It is just improved keyhole. It is definitely better to do L5C->L5E, as one less look and less moves by a long way. Also, L5E algs are out there and are good.

Maybe not using EOLS properly, but influencing F2L pairs is already a very common trick. Using full Eols wouldn't be very useful most of the time as inserting the pair and dealing with the next one would be better than rotationless

I don't think Conjugated OLL would be a bad idea, but it would always require a corner and an edge directly to its right being oriented – this is super common though so not a big deal.
Same with conjugated PLL – you would always need an edge directly to the right of a corner to be solved, but again I don't think this is uncommon.
Of course if you mirror algs so that neither of these are issues.

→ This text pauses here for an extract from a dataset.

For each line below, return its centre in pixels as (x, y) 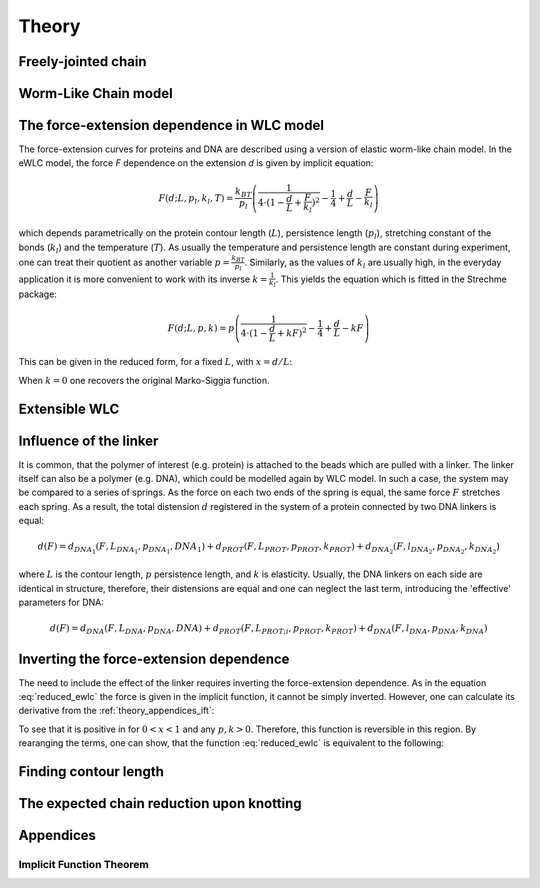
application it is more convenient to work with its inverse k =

Yeah, I realized how some cases don't work, so mirroring the slot to get other blocks is a good idea, but the whole method might not work frequently enough.

Yeah, I realized how some cases don't work, so mirroring the slot to get other blocks is a good idea, but the whole method might not work frequently enough.

You could do conjugated oll relatively frequently, then you could do conjugated ttll relative to an edge. If you can recog it. Or one look orientated last slot. It's less algs than zbll.

I propose the name ACE (Attempting to Conjugate Everything).

This method is looking pretty good. It's probably worse than OLL/PLL in terms of averages, but can probably get better singles.

Sometimes it is not possible to conjugate, so you have to do a sledgehammer or something, but when it is possible recognition isn't too bad for orientation (I have been practicing). I don't know TTLL, so I can't say anything about that.

This is pretty much my first good method/subset idea, but I have been reading this thread for a while. I am excited to work on this idea and learn the algs for this method.

An alternative to conjugating OLL could be placing an oriented corner in the slot, and recognizing the case just like a non-conjugated normal OLL. The orientation of the edge in the slot doesn't matter because you can rotate. This doesn't work if the slot edge is in place but twisted, but this is a rare case.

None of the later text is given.